Give the data again, word for word.
-- Dataset records follows --
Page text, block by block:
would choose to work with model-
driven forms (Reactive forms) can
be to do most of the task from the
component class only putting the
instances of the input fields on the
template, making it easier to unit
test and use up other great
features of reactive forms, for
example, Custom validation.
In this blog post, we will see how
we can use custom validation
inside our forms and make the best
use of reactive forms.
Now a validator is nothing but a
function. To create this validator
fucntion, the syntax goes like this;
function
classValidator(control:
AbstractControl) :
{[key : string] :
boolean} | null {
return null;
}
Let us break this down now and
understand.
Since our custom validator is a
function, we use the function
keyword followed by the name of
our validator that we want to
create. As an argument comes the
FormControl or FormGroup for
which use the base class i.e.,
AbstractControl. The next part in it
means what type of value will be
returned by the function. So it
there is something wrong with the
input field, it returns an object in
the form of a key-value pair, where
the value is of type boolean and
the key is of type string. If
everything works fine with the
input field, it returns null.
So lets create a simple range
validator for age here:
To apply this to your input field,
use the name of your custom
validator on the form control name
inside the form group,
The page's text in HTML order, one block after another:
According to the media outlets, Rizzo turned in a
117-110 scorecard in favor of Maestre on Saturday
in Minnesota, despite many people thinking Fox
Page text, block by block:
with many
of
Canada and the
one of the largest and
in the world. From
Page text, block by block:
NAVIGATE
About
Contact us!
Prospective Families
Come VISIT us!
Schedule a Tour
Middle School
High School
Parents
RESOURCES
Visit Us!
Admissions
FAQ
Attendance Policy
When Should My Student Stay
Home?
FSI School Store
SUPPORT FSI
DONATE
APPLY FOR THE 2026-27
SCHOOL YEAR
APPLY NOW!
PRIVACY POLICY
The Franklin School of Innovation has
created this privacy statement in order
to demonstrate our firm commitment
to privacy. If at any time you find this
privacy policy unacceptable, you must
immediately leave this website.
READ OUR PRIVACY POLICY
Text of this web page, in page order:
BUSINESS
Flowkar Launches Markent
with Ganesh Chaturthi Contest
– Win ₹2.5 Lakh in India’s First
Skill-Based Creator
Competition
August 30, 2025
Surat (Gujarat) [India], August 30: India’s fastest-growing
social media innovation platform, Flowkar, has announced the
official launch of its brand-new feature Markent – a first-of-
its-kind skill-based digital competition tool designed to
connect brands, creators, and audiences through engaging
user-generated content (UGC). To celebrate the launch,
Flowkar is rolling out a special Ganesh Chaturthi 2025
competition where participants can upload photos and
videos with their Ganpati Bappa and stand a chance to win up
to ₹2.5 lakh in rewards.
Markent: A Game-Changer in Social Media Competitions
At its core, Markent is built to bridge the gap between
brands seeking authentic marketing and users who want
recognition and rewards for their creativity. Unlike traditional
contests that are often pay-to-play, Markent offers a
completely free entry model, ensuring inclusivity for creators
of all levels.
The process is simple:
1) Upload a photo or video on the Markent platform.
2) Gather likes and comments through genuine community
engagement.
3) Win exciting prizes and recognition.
-- Dataset records concluded --
**Written response**
Page text, block by block:
would choose to work with model-
driven forms (Reactive forms) can
be to do most of the task from the
component class only putting the
instances of the input fields on the
template, making it easier to unit
test and use up other great
features of reactive forms, for
example, Custom validation.
In this blog post, we will see how
we can use custom validation
inside our forms and make the best
use of reactive forms.
Now a validator is nothing but a
function. To create this validator
fucntion, the syntax goes like this;
function
classValidator(control:
AbstractControl) :
{[key : string] :
boolean} | null {
return null;
}
Let us break this down now and
understand.
Since our custom validator is a
function, we use the function
keyword followed by the name of
our validator that we want to
create. As an argument comes the
FormControl or FormGroup for
which use the base class i.e.,
AbstractControl. The next part in it
means what type of value will be
returned by the function. So it
there is something wrong with the
input field, it returns an object in
the form of a key-value pair, where
the value is of type boolean and
the key is of type string. If
everything works fine with the
input field, it returns null.
So lets create a simple range
validator for age here:
To apply this to your input field,
use the name of your custom
validator on the form control name
inside the form group,
The page's text in HTML order, one block after another:
According to the media outlets, Rizzo turned in a
117-110 scorecard in favor of Maestre on Saturday
in Minnesota, despite many people thinking Fox
Page text, block by block:
with many
of
Canada and the
one of the largest and
in the world. From
Page text, block by block:
NAVIGATE
About
Contact us!
Prospective Families
Come VISIT us!
Schedule a Tour
Middle School
High School
Parents
RESOURCES
Visit Us!
Admissions
FAQ
Attendance Policy
When Should My Student Stay
Home?
FSI School Store
SUPPORT FSI
DONATE
APPLY FOR THE 2026-27
SCHOOL YEAR
APPLY NOW!
PRIVACY POLICY
The Franklin School of Innovation has
created this privacy statement in order
to demonstrate our firm commitment
to privacy. If at any time you find this
privacy policy unacceptable, you must
immediately leave this website.
READ OUR PRIVACY POLICY
Text of this web page, in page order:
BUSINESS
Flowkar Launches Markent
with Ganesh Chaturthi Contest
– Win ₹2.5 Lakh in India’s First
Skill-Based Creator
Competition
August 30, 2025
Surat (Gujarat) [India], August 30: India’s fastest-growing
social media innovation platform, Flowkar, has announced the
official launch of its brand-new feature Markent – a first-of-
its-kind skill-based digital competition tool designed to
connect brands, creators, and audiences through engaging
user-generated content (UGC). To celebrate the launch,
Flowkar is rolling out a special Ganesh Chaturthi 2025
competition where participants can upload photos and
videos with their Ganpati Bappa and stand a chance to win up
to ₹2.5 lakh in rewards.
Markent: A Game-Changer in Social Media Competitions
At its core, Markent is built to bridge the gap between
brands seeking authentic marketing and users who want
recognition and rewards for their creativity. Unlike traditional
contests that are often pay-to-play, Markent offers a
completely free entry model, ensuring inclusivity for creators
of all levels.
The process is simple:
1) Upload a photo or video on the Markent platform.
2) Gather likes and comments through genuine community
engagement.
3) Win exciting prizes and recognition.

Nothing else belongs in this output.